Melinda Mavis Stevenson died Tuesday,
February 17, 1975, after a long illness. She is survived by her
parents, Linda and Frank Stevenson. There will be no visitation.
Mass of the Resurrection at St. Mary’s of the Snow will be
celebrated Thursday, February 19th at noon. Burial will be at the
convenience of the family.

I promised myself I wouldn’t read the paper
but the headline was too obvious: “Sawyer Shooter to Stand Trial.”
Another read, “Sawyer Shooter to Plead Insanity.” I wasn’t happy
about the idea of a trial. All our personal business would be
plastered in the papers each day. I didn’t want our names in
everyone’s mouths. But, finally, we were moving forward. Things
were finally happening again. I got the feeling that somehow, after
the trial, problems would resolve and we would be able to live
again. Once the trial was over,
it
would be over. Whether
Dan was guilty or incompetent didn’t much matter; what mattered was
the whole thing would be done.

It was late afternoon before I got to the
hospital. That day, my mom had a lot of errands she wanted me to
run. It was a good sign. It meant she was starting to live again,
too, so I didn’t complain. I also wanted to get flowers for Lindy.
I arrived as the early winter sun was beginning to dip below the
horizon. I tried to find the nice nurse who let me in to see her
the day before. I couldn’t find her so I stopped at the nurses’
station.

“I’m here to see Melinda Stevenson,” I said.
A nurse looked up. She didn’t look convinced so I added, “I was
here yesterday.”

“I’m so sorry,” she said. “Miss Stevenson is
not here.”

“Where is she?”

I should have known right in that moment.
The nurse stood straight and silent. There were other nurses at the
desk. They all stopped their work and looked at me.

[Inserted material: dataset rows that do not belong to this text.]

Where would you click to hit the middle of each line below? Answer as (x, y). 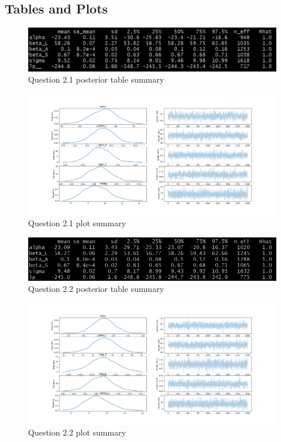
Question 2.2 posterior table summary (96, 289)
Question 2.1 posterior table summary (96, 79)
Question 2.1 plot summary (77, 222)
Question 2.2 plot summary (77, 432)
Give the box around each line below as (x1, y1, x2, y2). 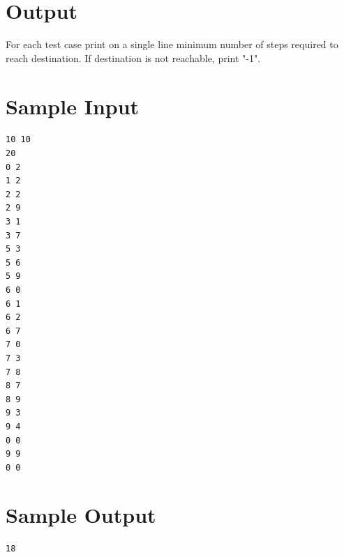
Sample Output (6, 501, 156, 529)
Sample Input (6, 91, 140, 120)
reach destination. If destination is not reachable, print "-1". (6, 50, 261, 65)
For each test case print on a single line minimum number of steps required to (6, 37, 338, 52)
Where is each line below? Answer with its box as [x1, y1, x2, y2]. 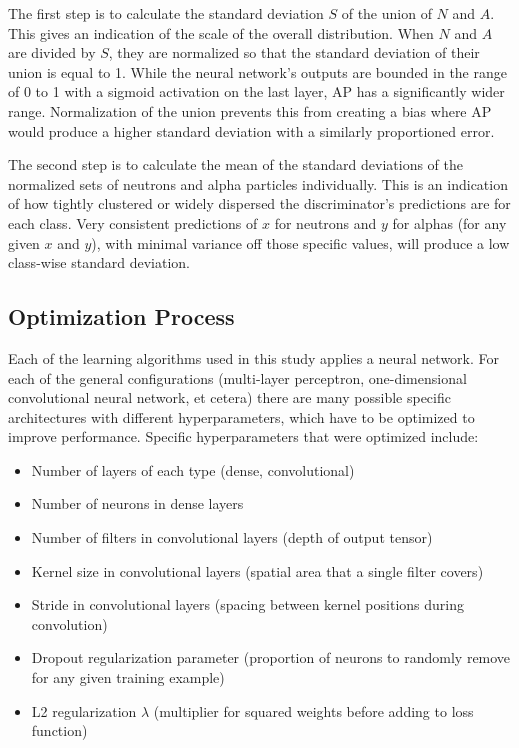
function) [31, 720, 88, 741]
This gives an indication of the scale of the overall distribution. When [8, 22, 434, 43]
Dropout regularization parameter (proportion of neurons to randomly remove [31, 647, 511, 668]
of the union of [341, 3, 432, 23]
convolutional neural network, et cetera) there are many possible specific [8, 387, 451, 408]
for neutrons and [274, 212, 377, 233]
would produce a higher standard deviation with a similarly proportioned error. [8, 120, 495, 141]
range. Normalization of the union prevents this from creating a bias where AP [8, 100, 492, 121]
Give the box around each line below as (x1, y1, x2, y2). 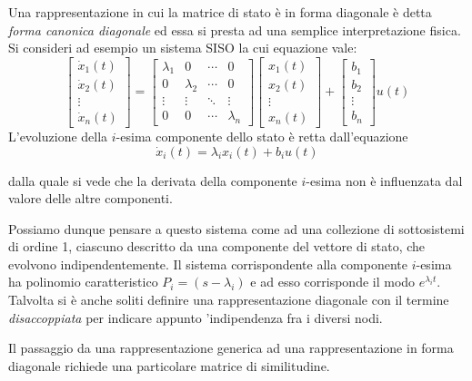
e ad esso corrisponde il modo (250, 272, 416, 291)
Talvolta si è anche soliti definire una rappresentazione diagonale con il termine (8, 290, 449, 309)
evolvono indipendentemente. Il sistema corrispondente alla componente (8, 254, 407, 273)
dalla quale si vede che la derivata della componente (8, 171, 297, 190)
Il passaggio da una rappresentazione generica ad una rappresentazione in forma (8, 338, 454, 357)
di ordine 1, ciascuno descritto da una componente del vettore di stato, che (8, 237, 426, 256)
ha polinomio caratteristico (8, 272, 158, 291)
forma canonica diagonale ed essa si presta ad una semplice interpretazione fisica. (8, 20, 461, 39)
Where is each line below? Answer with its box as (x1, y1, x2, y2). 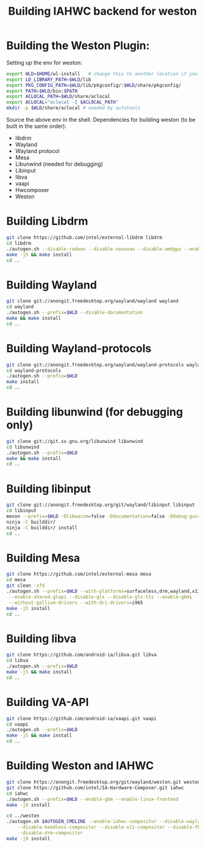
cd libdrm (6, 240, 32, 246)
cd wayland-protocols (6, 367, 62, 374)
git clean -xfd (6, 582, 45, 589)
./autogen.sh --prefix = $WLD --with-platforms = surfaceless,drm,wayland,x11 (6, 589, 201, 595)
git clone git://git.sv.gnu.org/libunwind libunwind (6, 438, 143, 444)
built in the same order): (6, 122, 67, 130)
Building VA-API (6, 695, 89, 709)
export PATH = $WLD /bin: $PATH (6, 87, 78, 94)
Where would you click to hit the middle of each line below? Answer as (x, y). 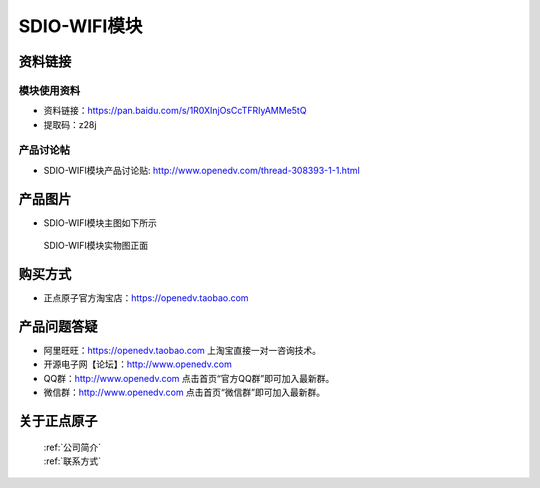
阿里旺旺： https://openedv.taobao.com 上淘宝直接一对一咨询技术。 (182, 350)
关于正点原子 (58, 420)
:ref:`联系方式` (72, 461)
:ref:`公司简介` (72, 447)
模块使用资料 (49, 90)
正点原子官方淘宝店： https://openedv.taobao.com (146, 298)
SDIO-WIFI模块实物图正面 (96, 246)
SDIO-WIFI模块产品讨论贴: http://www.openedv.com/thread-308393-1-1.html (201, 170)
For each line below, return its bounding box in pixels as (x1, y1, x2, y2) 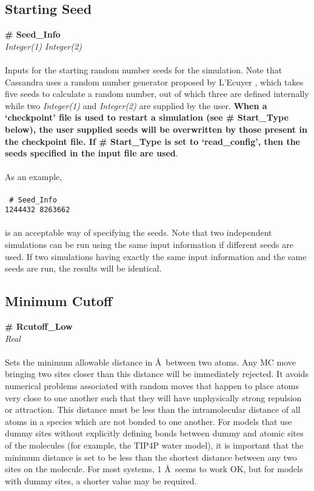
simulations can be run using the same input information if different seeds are (5, 238, 293, 251)
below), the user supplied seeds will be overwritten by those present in (5, 122, 307, 135)
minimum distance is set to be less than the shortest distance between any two (5, 450, 297, 463)
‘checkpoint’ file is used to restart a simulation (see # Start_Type (5, 111, 289, 124)
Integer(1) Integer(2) (5, 39, 82, 52)
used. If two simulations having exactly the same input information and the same (5, 250, 307, 262)
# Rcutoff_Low (5, 320, 73, 332)
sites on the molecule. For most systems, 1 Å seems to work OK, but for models (5, 463, 303, 475)
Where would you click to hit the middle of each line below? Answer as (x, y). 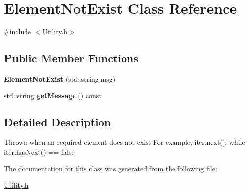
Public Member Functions (71, 58)
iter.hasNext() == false (39, 152)
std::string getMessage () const (53, 95)
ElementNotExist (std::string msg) (60, 78)
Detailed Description (58, 122)
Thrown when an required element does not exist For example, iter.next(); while (124, 142)
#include (18, 32)
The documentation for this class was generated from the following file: (111, 168)
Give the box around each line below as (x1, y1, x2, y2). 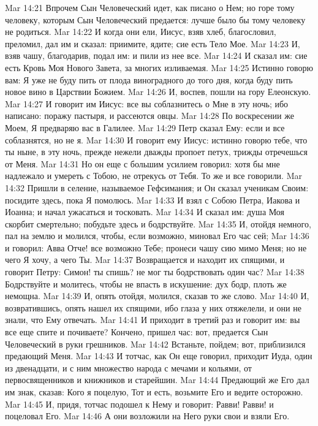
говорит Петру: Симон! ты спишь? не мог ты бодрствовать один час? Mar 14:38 (5, 265, 305, 278)
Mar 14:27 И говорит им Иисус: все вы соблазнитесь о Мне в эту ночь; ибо (5, 97, 289, 110)
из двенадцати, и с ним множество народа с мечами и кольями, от (5, 361, 252, 374)
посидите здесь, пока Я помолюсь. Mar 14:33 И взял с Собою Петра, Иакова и (5, 193, 300, 206)
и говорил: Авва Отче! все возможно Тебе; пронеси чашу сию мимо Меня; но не (5, 241, 307, 254)
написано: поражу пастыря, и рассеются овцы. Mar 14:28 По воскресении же (5, 109, 294, 122)
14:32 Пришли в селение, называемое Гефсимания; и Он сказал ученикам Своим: (5, 181, 309, 194)
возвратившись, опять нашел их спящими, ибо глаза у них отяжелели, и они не (5, 301, 301, 314)
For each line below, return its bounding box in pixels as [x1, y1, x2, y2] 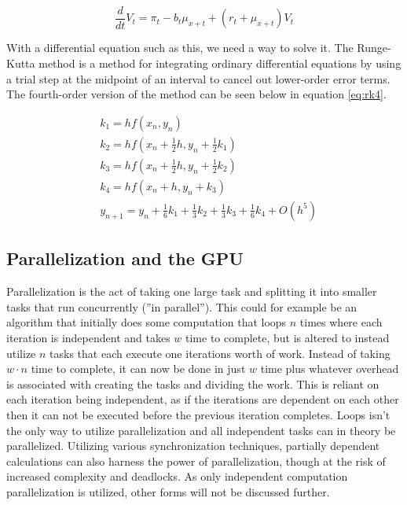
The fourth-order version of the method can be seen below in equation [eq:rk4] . [6, 86, 387, 102]
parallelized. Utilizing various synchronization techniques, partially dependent [6, 437, 380, 454]
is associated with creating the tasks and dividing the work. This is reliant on [6, 375, 379, 392]
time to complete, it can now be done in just [31, 360, 246, 377]
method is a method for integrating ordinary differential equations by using [38, 55, 401, 72]
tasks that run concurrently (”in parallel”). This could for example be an [6, 298, 357, 315]
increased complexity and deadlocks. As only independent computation [6, 468, 348, 485]
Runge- [357, 39, 391, 56]
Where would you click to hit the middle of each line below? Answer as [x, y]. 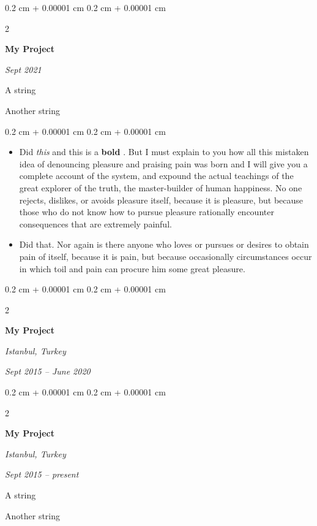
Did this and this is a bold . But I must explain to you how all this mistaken [164, 152]
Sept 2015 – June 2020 [48, 371]
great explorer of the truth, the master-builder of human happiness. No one [161, 187]
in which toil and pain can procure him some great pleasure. [132, 268]
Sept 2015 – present [42, 474]
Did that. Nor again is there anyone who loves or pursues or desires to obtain [164, 244]
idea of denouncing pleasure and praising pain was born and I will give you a [163, 163]
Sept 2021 [23, 69]
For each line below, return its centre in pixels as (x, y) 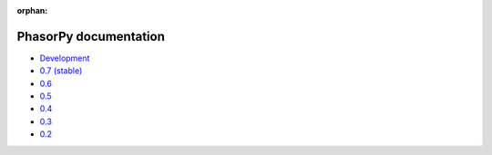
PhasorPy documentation (91, 36)
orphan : (32, 10)
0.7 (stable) (61, 71)
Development (65, 58)
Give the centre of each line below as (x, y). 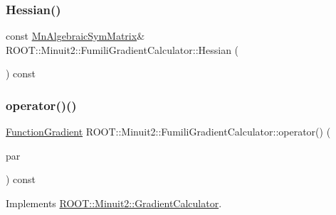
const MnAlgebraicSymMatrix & (75, 36)
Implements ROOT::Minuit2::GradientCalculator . (114, 203)
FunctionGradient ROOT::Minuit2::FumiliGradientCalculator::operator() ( (168, 132)
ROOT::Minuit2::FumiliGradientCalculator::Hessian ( (122, 49)
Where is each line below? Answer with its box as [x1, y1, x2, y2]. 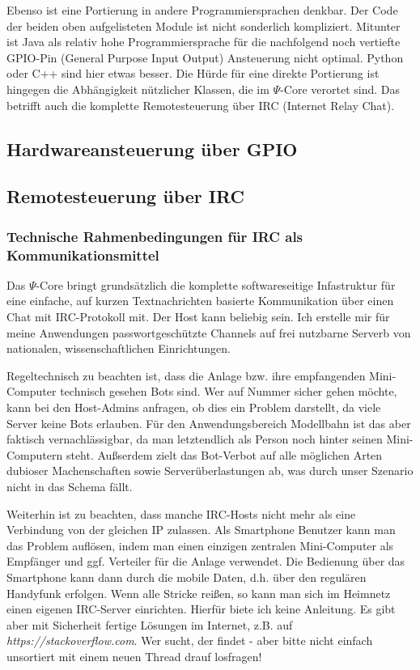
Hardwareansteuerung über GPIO [6, 136, 298, 161]
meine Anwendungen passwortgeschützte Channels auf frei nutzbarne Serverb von [6, 324, 411, 341]
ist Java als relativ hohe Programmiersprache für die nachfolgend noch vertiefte [6, 33, 401, 50]
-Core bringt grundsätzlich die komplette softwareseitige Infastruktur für [36, 276, 396, 293]
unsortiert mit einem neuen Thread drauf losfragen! [6, 647, 262, 664]
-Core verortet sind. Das [280, 80, 401, 97]
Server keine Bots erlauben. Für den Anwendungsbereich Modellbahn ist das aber [6, 414, 411, 431]
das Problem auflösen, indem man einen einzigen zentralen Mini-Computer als [6, 536, 394, 553]
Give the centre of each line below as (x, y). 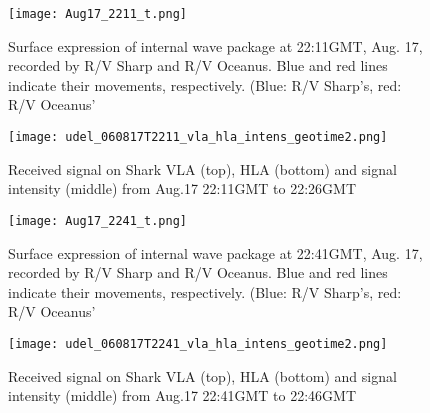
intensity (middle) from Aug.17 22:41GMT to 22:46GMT (182, 395)
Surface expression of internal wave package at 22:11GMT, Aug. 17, (215, 45)
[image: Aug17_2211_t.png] (97, 14)
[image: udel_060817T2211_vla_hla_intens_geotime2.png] (198, 137)
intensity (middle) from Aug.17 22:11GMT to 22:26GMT (182, 188)
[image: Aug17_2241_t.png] (97, 220)
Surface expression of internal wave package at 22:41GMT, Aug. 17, (215, 252)
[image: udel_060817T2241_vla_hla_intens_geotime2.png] (198, 343)
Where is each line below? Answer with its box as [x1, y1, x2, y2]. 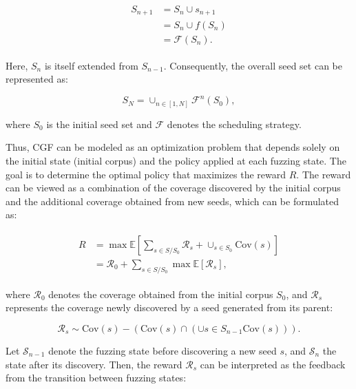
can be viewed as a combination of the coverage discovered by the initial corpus [6, 180, 341, 195]
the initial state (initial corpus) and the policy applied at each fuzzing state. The [6, 153, 346, 167]
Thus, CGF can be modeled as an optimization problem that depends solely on [6, 140, 340, 154]
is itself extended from [44, 58, 138, 72]
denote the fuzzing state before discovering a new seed [48, 344, 277, 358]
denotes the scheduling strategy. [167, 116, 302, 131]
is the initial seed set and [46, 116, 152, 131]
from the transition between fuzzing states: [6, 370, 187, 385]
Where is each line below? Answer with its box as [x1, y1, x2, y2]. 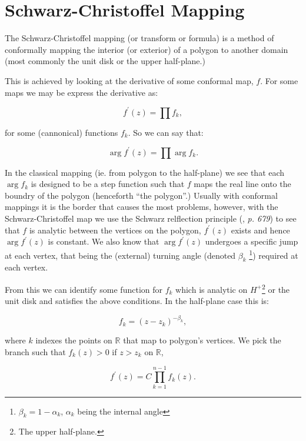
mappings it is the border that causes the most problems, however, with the [5, 201, 278, 213]
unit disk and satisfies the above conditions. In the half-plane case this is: [5, 295, 270, 307]
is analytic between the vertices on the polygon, [29, 223, 201, 236]
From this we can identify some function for [5, 283, 162, 295]
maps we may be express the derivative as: [5, 86, 158, 98]
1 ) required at [249, 247, 298, 261]
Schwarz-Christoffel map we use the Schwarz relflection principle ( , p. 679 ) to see [5, 212, 297, 225]
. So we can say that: [128, 126, 204, 138]
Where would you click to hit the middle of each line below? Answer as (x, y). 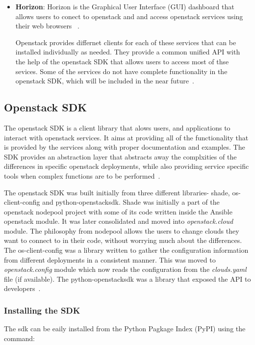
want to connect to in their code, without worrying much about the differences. (123, 240)
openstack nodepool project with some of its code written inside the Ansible (118, 211)
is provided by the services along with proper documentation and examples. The (125, 147)
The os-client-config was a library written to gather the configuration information (126, 250)
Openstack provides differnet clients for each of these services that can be (126, 42)
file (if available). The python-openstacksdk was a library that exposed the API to (127, 279)
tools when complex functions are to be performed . (82, 175)
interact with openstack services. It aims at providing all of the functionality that (126, 137)
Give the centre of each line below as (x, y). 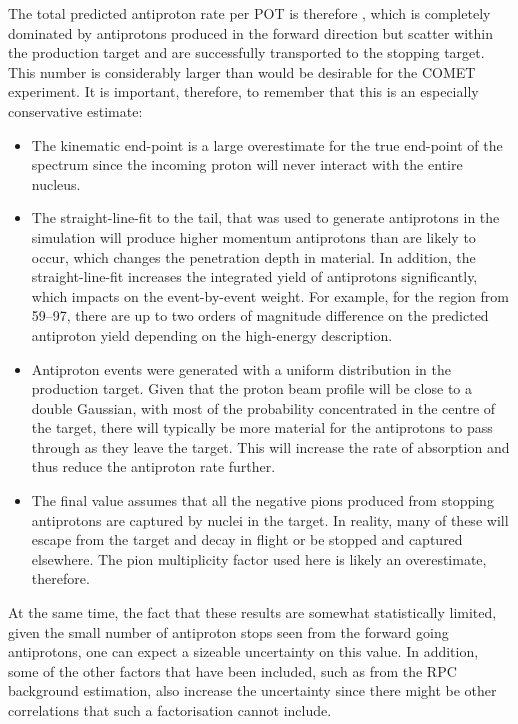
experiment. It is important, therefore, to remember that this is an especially (243, 91)
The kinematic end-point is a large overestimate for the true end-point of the (267, 144)
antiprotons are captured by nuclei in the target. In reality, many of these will (270, 519)
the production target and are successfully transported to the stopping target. (246, 52)
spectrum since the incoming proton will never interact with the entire (247, 164)
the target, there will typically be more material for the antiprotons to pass (262, 427)
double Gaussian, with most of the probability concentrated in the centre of (263, 407)
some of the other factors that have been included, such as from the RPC (232, 670)
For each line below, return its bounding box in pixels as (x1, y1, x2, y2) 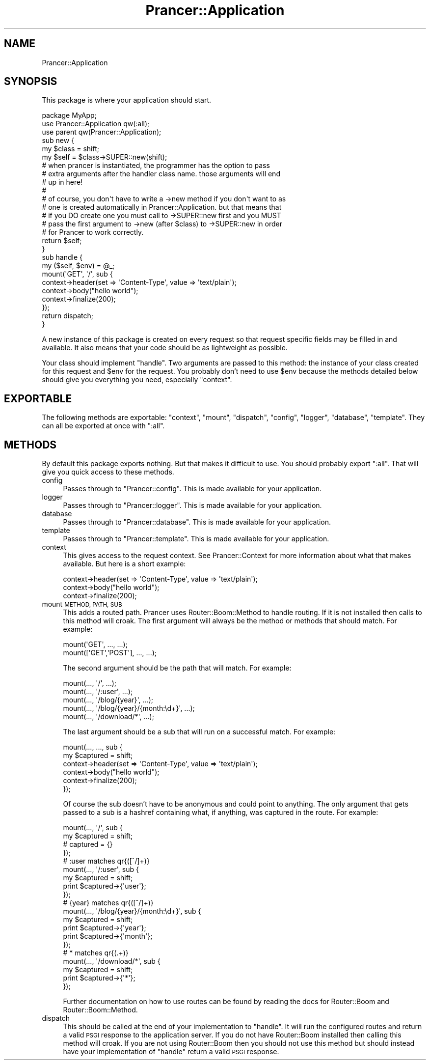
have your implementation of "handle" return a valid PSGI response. (63, 1047, 279, 1056)
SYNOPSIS (4, 75, 57, 88)
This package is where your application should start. (42, 96, 212, 105)
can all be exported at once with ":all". (42, 421, 165, 430)
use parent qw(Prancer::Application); (42, 128, 161, 137)
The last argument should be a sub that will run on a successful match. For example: (63, 728, 336, 736)
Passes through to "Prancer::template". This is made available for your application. (63, 534, 329, 543)
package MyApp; (42, 111, 97, 120)
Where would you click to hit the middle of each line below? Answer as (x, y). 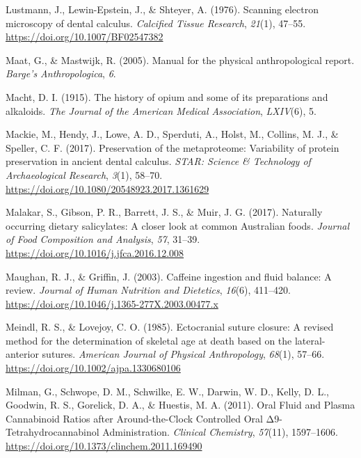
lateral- (310, 340)
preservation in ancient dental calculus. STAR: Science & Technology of (158, 161)
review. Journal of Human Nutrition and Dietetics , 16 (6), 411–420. (148, 290)
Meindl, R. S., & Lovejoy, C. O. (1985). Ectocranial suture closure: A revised (170, 327)
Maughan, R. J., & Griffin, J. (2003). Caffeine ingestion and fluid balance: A (169, 276)
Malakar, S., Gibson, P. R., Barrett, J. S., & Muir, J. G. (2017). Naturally (164, 212)
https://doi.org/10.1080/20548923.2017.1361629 (107, 188)
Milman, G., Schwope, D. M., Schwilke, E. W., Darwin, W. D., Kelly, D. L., (167, 391)
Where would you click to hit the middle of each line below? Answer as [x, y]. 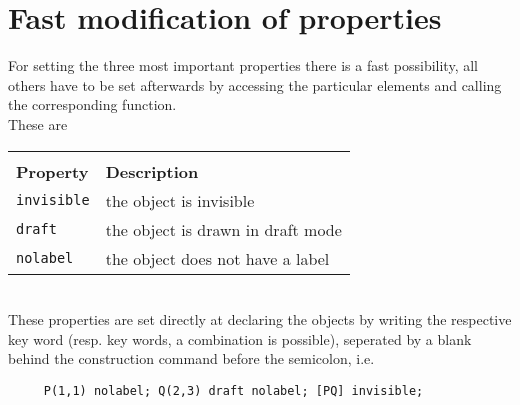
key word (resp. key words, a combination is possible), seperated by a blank [240, 338]
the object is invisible [180, 200]
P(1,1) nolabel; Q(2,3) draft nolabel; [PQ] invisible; [233, 390]
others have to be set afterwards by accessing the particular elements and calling [255, 84]
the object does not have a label [217, 258]
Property [52, 171]
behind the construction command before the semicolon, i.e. [191, 358]
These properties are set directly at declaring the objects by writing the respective [260, 319]
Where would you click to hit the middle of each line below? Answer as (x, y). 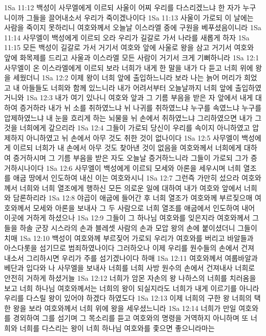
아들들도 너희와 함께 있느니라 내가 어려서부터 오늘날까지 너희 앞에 (127, 87)
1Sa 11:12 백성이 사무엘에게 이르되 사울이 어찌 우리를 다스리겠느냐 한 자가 (122, 7)
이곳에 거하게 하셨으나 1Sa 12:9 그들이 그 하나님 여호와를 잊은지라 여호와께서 (127, 218)
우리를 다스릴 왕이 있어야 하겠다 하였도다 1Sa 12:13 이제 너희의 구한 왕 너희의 (128, 298)
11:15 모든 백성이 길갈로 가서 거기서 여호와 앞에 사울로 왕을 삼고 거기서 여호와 (129, 47)
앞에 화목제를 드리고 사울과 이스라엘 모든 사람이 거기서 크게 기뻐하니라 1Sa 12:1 (132, 57)
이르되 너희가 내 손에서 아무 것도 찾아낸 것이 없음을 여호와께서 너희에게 (127, 148)
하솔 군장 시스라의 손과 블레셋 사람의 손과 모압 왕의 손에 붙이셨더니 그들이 (138, 228)
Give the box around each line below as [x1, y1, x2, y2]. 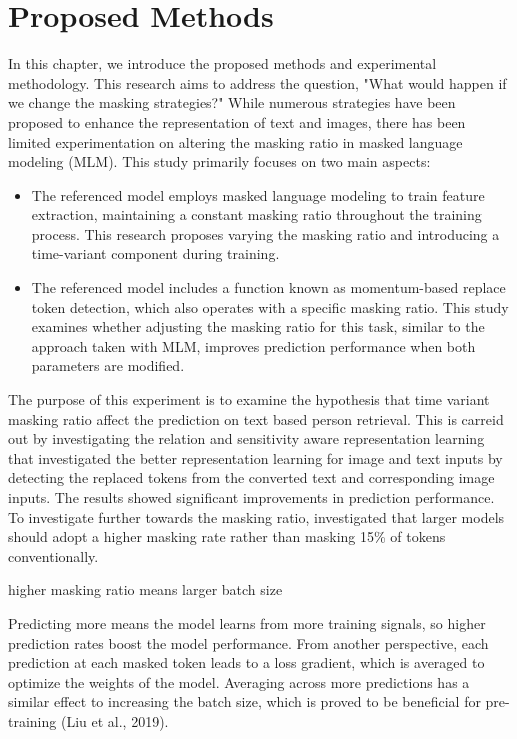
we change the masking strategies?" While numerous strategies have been [8, 92, 456, 113]
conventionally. [8, 545, 99, 566]
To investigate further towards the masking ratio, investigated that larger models [8, 506, 505, 527]
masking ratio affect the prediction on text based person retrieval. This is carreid [8, 408, 504, 429]
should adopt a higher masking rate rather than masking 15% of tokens [8, 526, 446, 547]
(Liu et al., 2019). [60, 710, 169, 731]
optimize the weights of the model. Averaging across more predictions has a [8, 671, 470, 692]
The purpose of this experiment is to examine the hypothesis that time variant [8, 389, 490, 410]

“I’m so sorry,” the nurse said, “but Melinda
passed away this morning.”

I just stood there frozen to the spot. I
knew the nurse had said something but I couldn’t make sense of
it.

“Melinda...” the nurse started to speak. She
stepped out from behind the desk and put her hand on my shoulder,
“Her heart was just too weak. I’m so sorry.”

I threw the flowers on the floor; hot tears
were forming in my eyes. Not knowing what to do, I turned and raced
for the stairs.

“Young man!” someone was calling. “Young
man, please come back.”

I sat in my car for hours in the cold unable
to move. When I finally got home, it was very late and dark.

I read her obituary in the next day’s paper.
It was brief:

I read the obituary many times. I kept it on
the dresser in my new room, the one that still smelled of paint.
When I thought I had imagined her death, I would go to my room and
re-read it. I had not imagined it. I did not know how this could be
happening to me.

The day after Lindy died, I read that Frank
Stevenson had been arrested for molesting his fifteen-year-old
daughter. They showed a picture of him in the paper in handcuffs.
They explained that an autopsy had been done and signs of abuse had
been discovered. Now I knew why Lindy had been so desperate to
leave town. The day following that, I went to the Mass of the
Resurrection at St. Mary’s of the Snow but it felt like no
celebration. I sat way in the back. Only Lindy’s mother was there
and a few people who must have been relatives. The next day, I
found her new grave in the Heavenly Rest Cemetery. The new grave in
the white snow had not been difficult to find at all.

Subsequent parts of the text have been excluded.